Я с интересом стал перебирать аккуратно сложенные бумажки. Были тут удостоверение колхоза, «выданное бригадиру охотников», удостоверение сельсовета, квитанции пункта «Заготживсырье» на пушнину, вырезка из газеты «Красная Ойротия» за 1948 год. Около большой статьи «Знатный медвежатник области» был фотоснимок. На меня смотрело знакомое лицо с неизменной трубкой в зубах. «Сто девять медведей на счету Сакыла», «двадцать две рыси, четыре росомахи н множество других хищников уничтожил алтайский следопыт» — такими выражениями пестрила статья.

Я взглянул на своего товарища, он смущенно ковырял длинной палочкой в костре, держа в другой руке дымившую трубку.

— Так ты, оказывается, знатный человек, Сакыл? — сказал я, возвращал ему бумаги. — Наверное, и премии не раз получал?

— Маленько получал.

Очнувшись от раздумья. Сакыл поднял голову и, медленно поглядев вверх и по сторонам, сказал:

— Однако, дровишек мало мы с тобой припасли, утром мороз будет.

— Насчет дров не беспокойся, Сакыл, я еще принесу. А вот ты мне лучше скажи, почему твоя старая берданка бьет лучше моего нового ружья?

Уловка удалась. Старик долго выколачивал о конец головни трубку, потом достал из кожаного кисета листовой табак, тщательно растер его в ладони. Прикурив от уголька, ответил:

— Хорошее ружье редко попадает, купить трудно. Было когда-то у меня доброе ружье — да люди извели в старое еще время, молодой когда был. Долго рассказывать, да уж начал, так расскажу.

И поведал мне Сакыл эту историю.

* * *

Лет шестьдесят тому назад Сакыл с отцом и матерью жил в Семинской долине. Отец его. Сарас, был хорошим охотником. Рослый, плечистый, он не раз один на медведя с ножом хаживал. Но вот, когда Сакылу исполнилось восемь лет, случилось с отцом несчастье: на одной неудачной охоте сильно помял его медведь, еле-еле Сарас домой помирать дотащился.

Перед смертью сказал жене:

— Трудно вам будет жить одним, но продавай, что хочешь, а курлу на шевели. Подрастет Сакыл — кормить семью будет.

А надо сказать, о ружье Сараса шла, добра молва по всей округе: от пули этой курлы еще ни один зверь не уходил.

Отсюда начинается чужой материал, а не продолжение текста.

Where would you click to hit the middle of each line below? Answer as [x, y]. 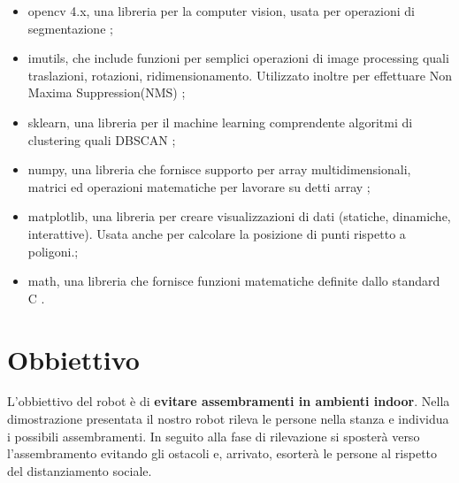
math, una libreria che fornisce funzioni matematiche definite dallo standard [234, 281]
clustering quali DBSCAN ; [102, 139]
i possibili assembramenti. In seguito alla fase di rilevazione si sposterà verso [214, 436]
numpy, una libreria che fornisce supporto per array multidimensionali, [219, 169]
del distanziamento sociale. [80, 470]
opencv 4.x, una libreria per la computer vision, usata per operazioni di [221, 11]
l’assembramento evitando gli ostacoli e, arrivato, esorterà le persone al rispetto [222, 453]
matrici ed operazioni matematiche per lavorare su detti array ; [199, 186]
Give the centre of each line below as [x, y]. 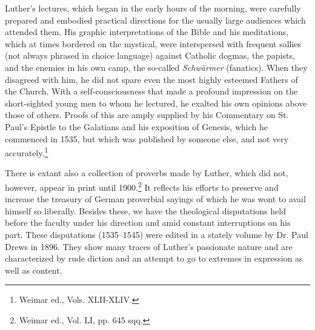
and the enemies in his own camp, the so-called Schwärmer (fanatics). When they [156, 67]
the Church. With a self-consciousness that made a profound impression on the [151, 91]
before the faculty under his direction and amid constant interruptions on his [148, 223]
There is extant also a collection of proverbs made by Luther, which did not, [147, 173]
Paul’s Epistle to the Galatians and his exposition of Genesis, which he [136, 126]
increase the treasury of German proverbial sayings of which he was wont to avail [155, 199]
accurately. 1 [27, 152]
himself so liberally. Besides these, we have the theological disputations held [145, 210]
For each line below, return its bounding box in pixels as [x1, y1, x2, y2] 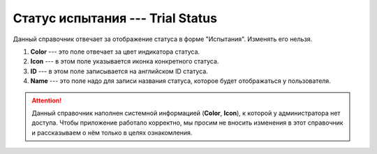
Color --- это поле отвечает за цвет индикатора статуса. [30, 47, 200, 56]
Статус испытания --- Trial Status [13, 10, 218, 26]
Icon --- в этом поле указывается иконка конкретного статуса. [30, 57, 219, 66]
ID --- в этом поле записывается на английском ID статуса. [30, 67, 209, 75]
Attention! [31, 96, 62, 105]
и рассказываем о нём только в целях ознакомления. [31, 128, 193, 137]
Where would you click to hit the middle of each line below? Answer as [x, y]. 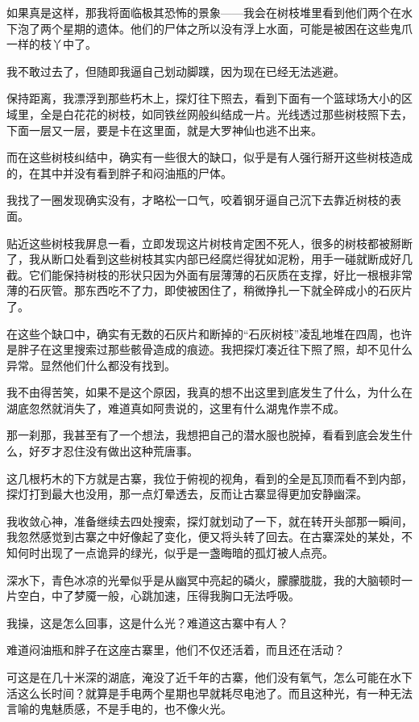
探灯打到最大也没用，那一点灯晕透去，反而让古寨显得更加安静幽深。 [187, 494]
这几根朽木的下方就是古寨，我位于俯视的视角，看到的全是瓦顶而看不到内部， [209, 478]
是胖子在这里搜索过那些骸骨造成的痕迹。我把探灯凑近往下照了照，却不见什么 [209, 349]
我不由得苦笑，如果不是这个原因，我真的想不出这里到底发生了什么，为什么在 [209, 392]
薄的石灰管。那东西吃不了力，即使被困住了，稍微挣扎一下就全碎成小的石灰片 [209, 290]
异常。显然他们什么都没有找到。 [91, 365]
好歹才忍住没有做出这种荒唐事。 [113, 451]
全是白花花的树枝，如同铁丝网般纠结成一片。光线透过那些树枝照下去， [226, 113]
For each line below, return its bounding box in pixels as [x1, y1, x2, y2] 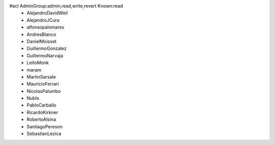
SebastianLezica [26, 131, 62, 137]
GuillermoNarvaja [26, 52, 64, 58]
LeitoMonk [26, 60, 49, 66]
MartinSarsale [26, 74, 56, 80]
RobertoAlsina [26, 117, 56, 123]
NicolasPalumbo [26, 88, 61, 94]
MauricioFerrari [26, 81, 59, 87]
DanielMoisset [26, 38, 57, 44]
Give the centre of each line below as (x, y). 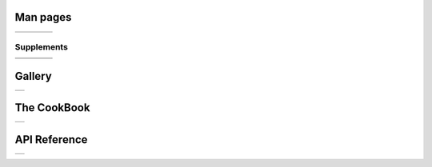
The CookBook (52, 108)
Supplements (41, 46)
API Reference (51, 139)
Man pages (43, 17)
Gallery (33, 76)
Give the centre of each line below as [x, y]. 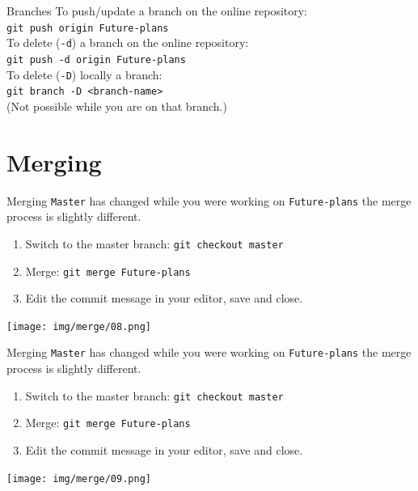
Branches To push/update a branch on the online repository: [157, 11]
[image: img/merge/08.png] [79, 326]
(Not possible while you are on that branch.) [117, 106]
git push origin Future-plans [88, 28]
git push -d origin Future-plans [96, 59]
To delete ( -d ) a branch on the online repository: [128, 42]
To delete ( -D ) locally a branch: [84, 74]
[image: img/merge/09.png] [79, 478]
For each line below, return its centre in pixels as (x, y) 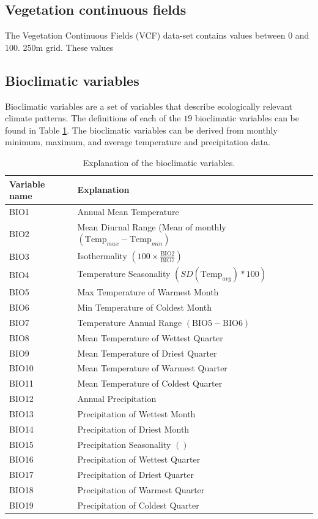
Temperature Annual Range (130, 322)
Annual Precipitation (117, 399)
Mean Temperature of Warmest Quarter (152, 368)
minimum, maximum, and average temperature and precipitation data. (138, 142)
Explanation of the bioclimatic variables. (159, 162)
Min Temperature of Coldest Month (145, 307)
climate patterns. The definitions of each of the (93, 118)
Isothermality (102, 255)
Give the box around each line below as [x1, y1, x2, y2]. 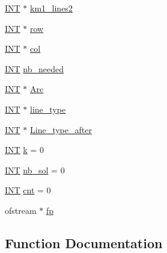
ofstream [5, 204, 37, 216]
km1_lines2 [30, 2, 73, 14]
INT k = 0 [5, 143, 44, 156]
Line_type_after [30, 123, 92, 136]
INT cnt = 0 [5, 184, 51, 196]
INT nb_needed [5, 62, 64, 75]
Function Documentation [5, 233, 163, 252]
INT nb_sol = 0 [5, 163, 65, 176]
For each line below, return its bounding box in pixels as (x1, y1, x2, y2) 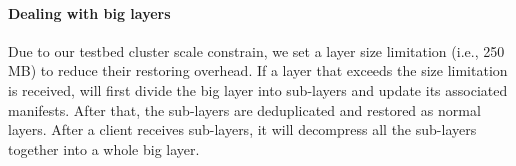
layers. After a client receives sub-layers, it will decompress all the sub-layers (8, 119, 477, 140)
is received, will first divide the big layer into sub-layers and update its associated (8, 79, 508, 100)
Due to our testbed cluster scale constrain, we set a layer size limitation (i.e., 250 (8, 40, 505, 61)
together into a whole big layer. (8, 138, 200, 159)
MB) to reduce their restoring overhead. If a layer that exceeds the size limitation (8, 60, 508, 81)
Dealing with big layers (8, 2, 171, 23)
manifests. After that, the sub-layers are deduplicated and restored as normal (8, 99, 481, 120)
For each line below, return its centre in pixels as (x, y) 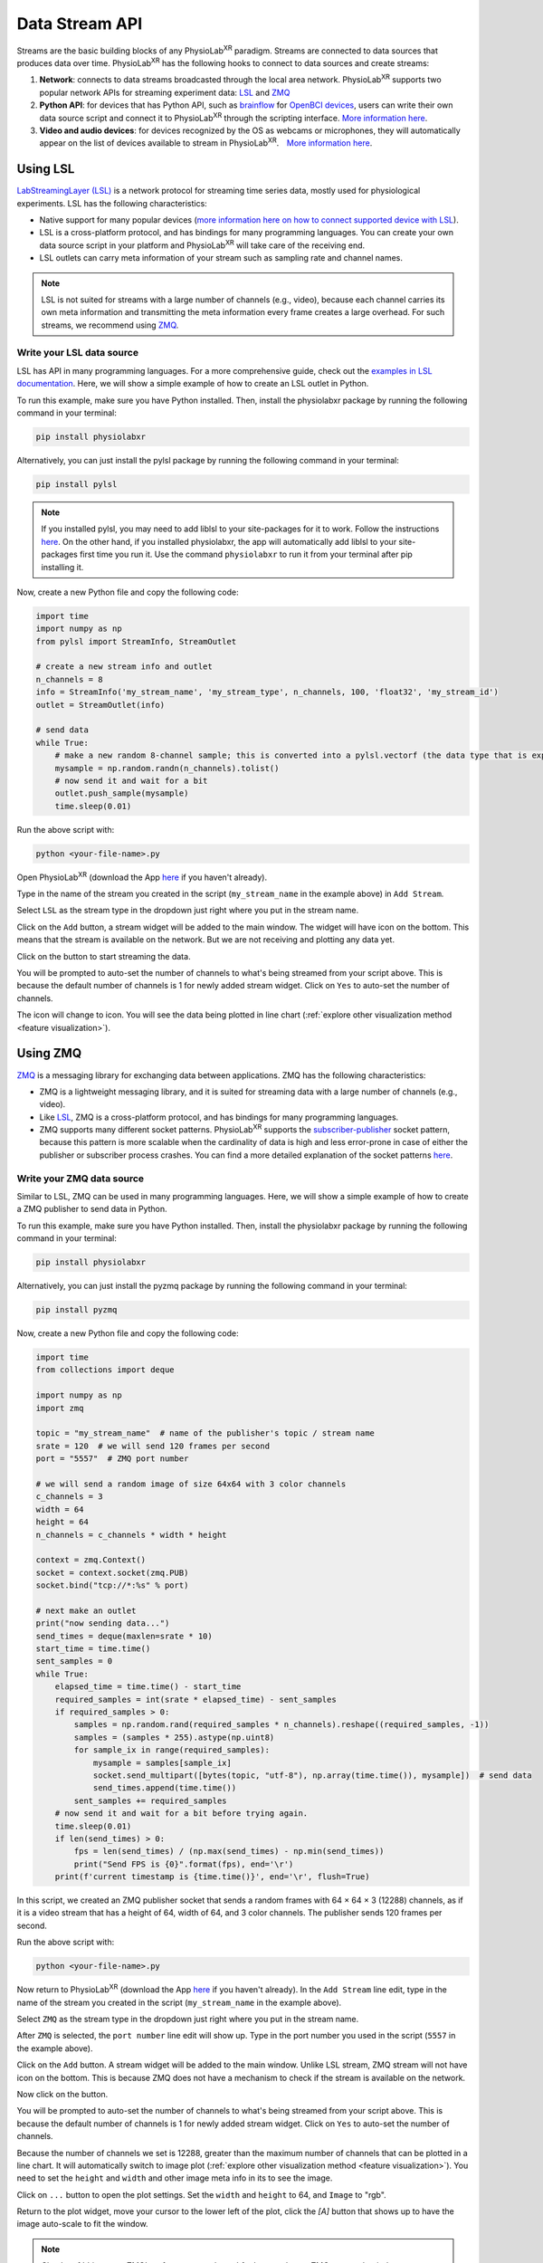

— Ружье это не простое, — продолжал Сарас,— Кто и где его изготовил, не знаю, а только нет ему цены за меткий бой. Друг мне его на память оставил, беречь наказывал...

После смерти хозяина висело ружье в аиле шесть лет. Много охотников приценивалось к нему, хорошую цену давало, да никак не соглашалась вдова, твердо соблюдала завещание мужа.

Винтовка висела, а Сакыл рос. И вот исполнилось ему четырнадцать лет. Уже второй год он постреливал дичь из дедова старого дробовика, а на курлу только поглядывал — не давала ему мать в руки ружьё ни под каким видом. Но когда сын раздался в груди и ростом перегнал мать, а в хозяйстве не осталось скотины, и нужда наступила на горло, не могла она больше противиться, позволила сыну сходить с курлой на охоту за кураном — самцом косули. Чуть не каждый вечер трубил тот на ближних горах, беспокоя собак, зажигая сердце молодого охотника.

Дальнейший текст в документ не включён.